A.  They lack the upper-body strength to hold themselves up with their arms.  The wall takes a lot of your weight off your shoulders – literally.

B.  They lack the balance to keep themselves from falling over.  The wall keeps you upright to prevent falling.

I have the strength to hold a handstand, but I still lack the balance.  It is a long time coming!  The longest I’ve held a handstand without the wall is six seconds.  Um… Yay me?


Two Ways to Do a Wall Handstand – Practice Them Both!

1. Facing The Wall

(Note: Newcomers may want another person close by when they do this move to prevent possible injury)

I find this overall to be the harder wall handstand, but it is probably better to start with this version since it can help you gauge your strength.  You essentially have to walk backwards on your hands with your feet climbing the wall behind you.  It is an intense move that really challenges your upper body.

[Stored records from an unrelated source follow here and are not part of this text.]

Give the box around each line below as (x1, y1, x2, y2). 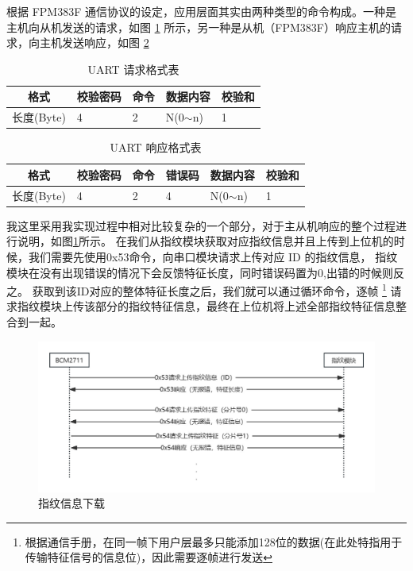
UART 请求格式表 (87, 60, 179, 77)
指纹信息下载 (38, 495, 105, 511)
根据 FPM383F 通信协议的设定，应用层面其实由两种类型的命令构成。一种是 (6, 3, 396, 19)
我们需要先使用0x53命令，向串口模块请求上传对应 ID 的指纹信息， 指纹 (28, 249, 398, 265)
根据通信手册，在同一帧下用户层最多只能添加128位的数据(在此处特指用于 (25, 533, 403, 550)
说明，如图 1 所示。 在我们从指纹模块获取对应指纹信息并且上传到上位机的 (17, 233, 394, 249)
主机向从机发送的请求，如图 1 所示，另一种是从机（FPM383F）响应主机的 (6, 18, 391, 35)
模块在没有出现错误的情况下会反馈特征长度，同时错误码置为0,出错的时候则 (6, 264, 393, 280)
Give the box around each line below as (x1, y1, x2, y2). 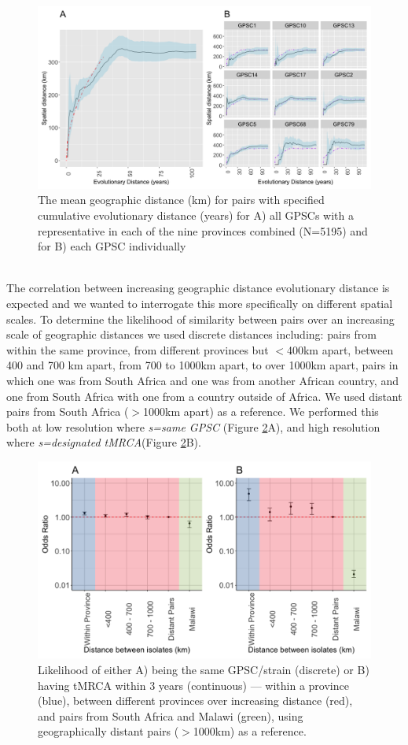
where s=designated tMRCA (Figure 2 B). (6, 434, 201, 450)
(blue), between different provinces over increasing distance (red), (38, 692, 353, 709)
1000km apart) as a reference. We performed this (143, 403, 379, 420)
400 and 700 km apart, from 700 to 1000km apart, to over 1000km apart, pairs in (6, 357, 399, 373)
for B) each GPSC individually (38, 238, 186, 254)
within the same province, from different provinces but (6, 341, 269, 358)
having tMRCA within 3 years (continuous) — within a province (38, 676, 349, 693)
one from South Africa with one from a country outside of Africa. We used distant (6, 387, 402, 404)
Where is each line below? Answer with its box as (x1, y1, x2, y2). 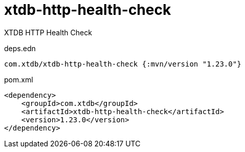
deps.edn (4, 44, 36, 53)
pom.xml (4, 75, 33, 84)
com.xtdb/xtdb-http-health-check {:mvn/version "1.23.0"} (4, 59, 241, 68)
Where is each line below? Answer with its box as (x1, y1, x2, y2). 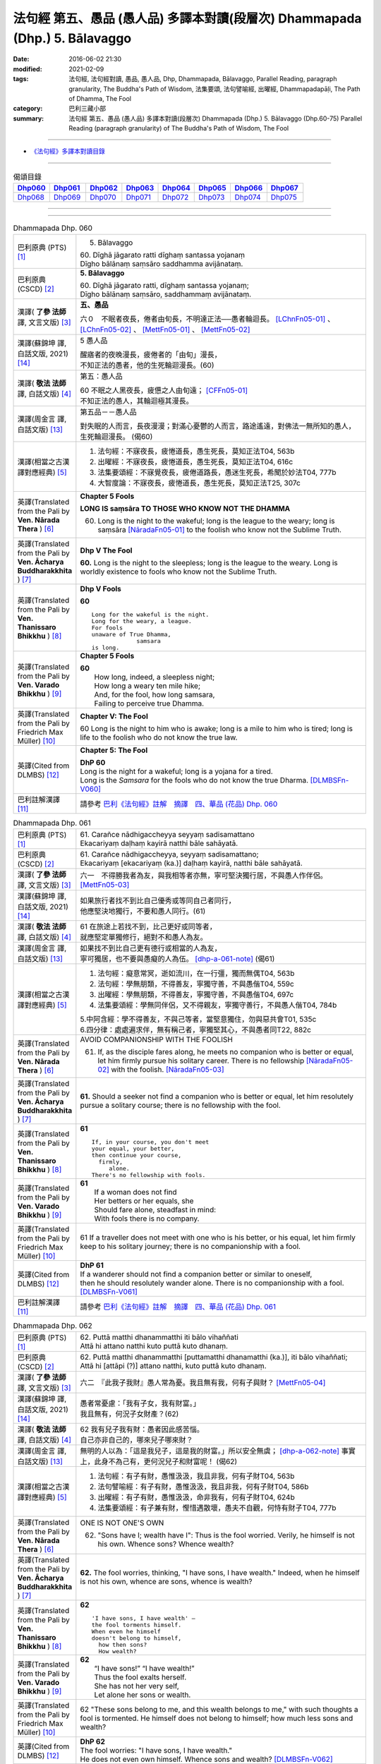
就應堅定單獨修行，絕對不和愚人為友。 (80, 932, 207, 942)
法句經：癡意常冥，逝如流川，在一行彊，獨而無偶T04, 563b (97, 968, 295, 978)
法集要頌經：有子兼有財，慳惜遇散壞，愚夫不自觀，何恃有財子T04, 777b (97, 1503, 337, 1513)
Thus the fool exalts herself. (94, 1672, 187, 1682)
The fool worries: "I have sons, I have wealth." (80, 1746, 233, 1756)
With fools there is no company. (94, 1214, 200, 1224)
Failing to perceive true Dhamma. (94, 699, 205, 708)
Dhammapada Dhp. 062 (13, 1321, 92, 1331)
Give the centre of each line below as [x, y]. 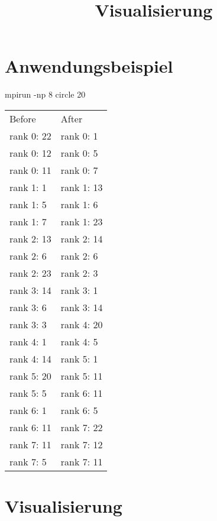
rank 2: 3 [79, 273]
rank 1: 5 [28, 204]
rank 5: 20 [30, 376]
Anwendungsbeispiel [89, 66]
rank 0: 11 [30, 170]
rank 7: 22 [82, 427]
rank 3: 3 [28, 324]
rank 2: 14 [82, 238]
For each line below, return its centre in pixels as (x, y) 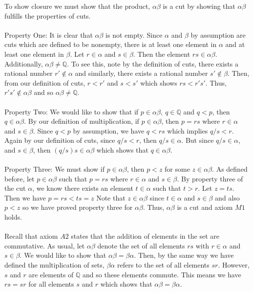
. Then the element (162, 54)
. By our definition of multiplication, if (82, 121)
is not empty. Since (134, 34)
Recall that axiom (31, 236)
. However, (234, 265)
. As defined (230, 169)
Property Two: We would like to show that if (72, 111)
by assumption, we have (109, 130)
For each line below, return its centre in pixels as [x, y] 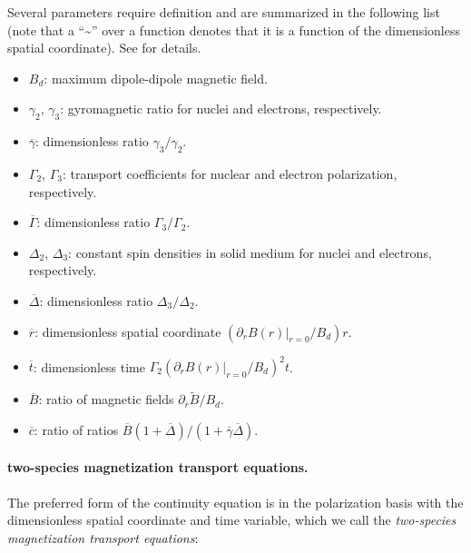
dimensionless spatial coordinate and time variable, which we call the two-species [232, 520]
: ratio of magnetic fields [106, 399]
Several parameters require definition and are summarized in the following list [224, 12]
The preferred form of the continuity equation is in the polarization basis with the [235, 502]
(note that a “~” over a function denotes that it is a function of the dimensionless [234, 30]
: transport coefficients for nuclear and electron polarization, [230, 173]
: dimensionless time [89, 366]
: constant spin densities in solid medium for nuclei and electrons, [250, 252]
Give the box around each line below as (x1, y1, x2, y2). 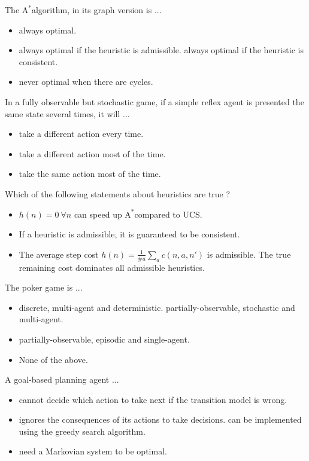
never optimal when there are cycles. (19, 75, 153, 88)
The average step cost (19, 248, 99, 260)
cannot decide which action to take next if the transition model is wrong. (19, 393, 287, 405)
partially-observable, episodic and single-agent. (19, 332, 190, 345)
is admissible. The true (207, 248, 291, 260)
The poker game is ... (5, 281, 83, 294)
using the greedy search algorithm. (19, 425, 146, 437)
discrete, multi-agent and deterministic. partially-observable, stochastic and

  1. With a yoga mat on the floor, lie on your stomach, feet pressing the wall.
  2. Place your palms flat on the mat beside your head and place your feet flat against the wall behind you.
  3. Do a push-up and remain in the “up” position.Do a Handstand On the Wall
  4. Now for the hard part.  Move your hands backward in a “walking” motion while “walking” your feet up the wall.
  5. This is your test of strength.  How far back can you walk?  The goal is to be completely upright, with your toes being the only part of your body that actually touch the wall.  Your legs, stomach and face should be very close to the wall without touching it.
  6. If you can’t get all the way upright, do not worry!  This is a tough move.  You may want to only walk back to a 45-degree angle.  You can also hold a position like the image to the right.
  7. Hold yourself in this position for 10-to-30 seconds.  Don’t overdo it! Know your limits.
  8. Slowly walk your hands forward on the mat while walking your feet down the wall to return to your original position.


2.  Back Against The Wall

(Note: Newcomers may want another person close by when they do this move to prevent possible injury)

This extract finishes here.